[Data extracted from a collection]
##########

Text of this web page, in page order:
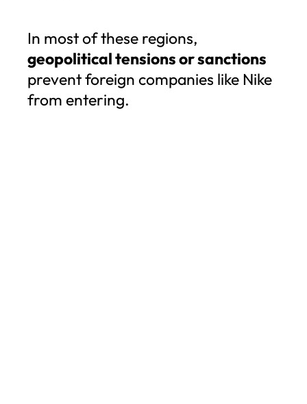
In most of these regions,
geopolitical tensions or sanctions
prevent foreign companies like Nike
from entering.
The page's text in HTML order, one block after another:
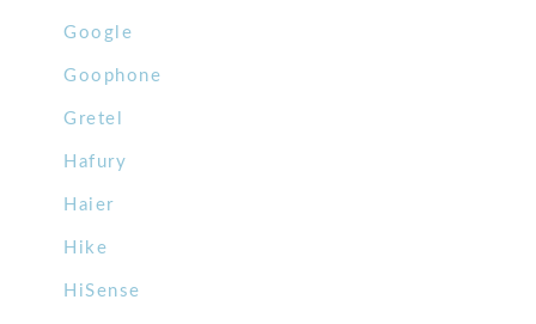
Google
Goophone
Gretel
Hafury
Haier
Hike
HiSense

##########

Your copy should restate every record word for word and contain no pictures.

## [Exercise response]
Text of this web page, in page order:
In most of these regions,
geopolitical tensions or sanctions
prevent foreign companies like Nike
from entering.
The page's text in HTML order, one block after another:
Google
Goophone
Gretel
Hafury
Haier
Hike
HiSense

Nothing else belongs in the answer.